*Dataset extract*
Segment Open
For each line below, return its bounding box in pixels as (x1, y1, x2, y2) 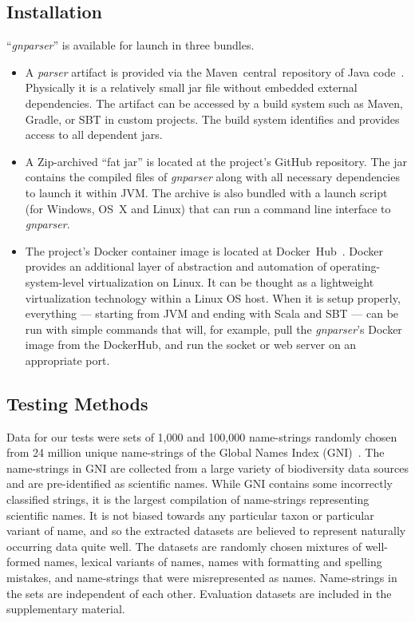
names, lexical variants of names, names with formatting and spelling (44, 553, 382, 570)
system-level (25, 273, 85, 290)
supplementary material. (6, 600, 125, 617)
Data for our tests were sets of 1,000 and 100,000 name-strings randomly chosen (6, 428, 397, 445)
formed (6, 553, 41, 570)
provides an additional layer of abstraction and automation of (25, 258, 326, 275)
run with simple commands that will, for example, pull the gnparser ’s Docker (25, 320, 402, 337)
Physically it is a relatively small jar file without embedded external (25, 79, 358, 96)
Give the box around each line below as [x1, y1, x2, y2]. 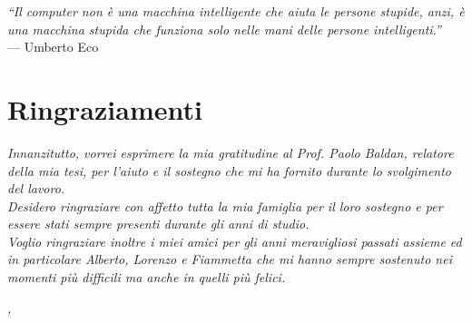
Segment Closed
*What to produce*
Exact repetition of all entries is required. The pictures should not appear.

*Exercise solution*
For each line below, return its bounding box in pixels as (x1, y1, x2, y2) 
names, lexical variants of names, names with formatting and spelling (44, 553, 382, 570)
system-level (25, 273, 85, 290)
supplementary material. (6, 600, 125, 617)
Data for our tests were sets of 1,000 and 100,000 name-strings randomly chosen (6, 428, 397, 445)
formed (6, 553, 41, 570)
provides an additional layer of abstraction and automation of (25, 258, 326, 275)
run with simple commands that will, for example, pull the gnparser ’s Docker (25, 320, 402, 337)
Physically it is a relatively small jar file without embedded external (25, 79, 358, 96)
Give the box around each line below as [x1, y1, x2, y2]. 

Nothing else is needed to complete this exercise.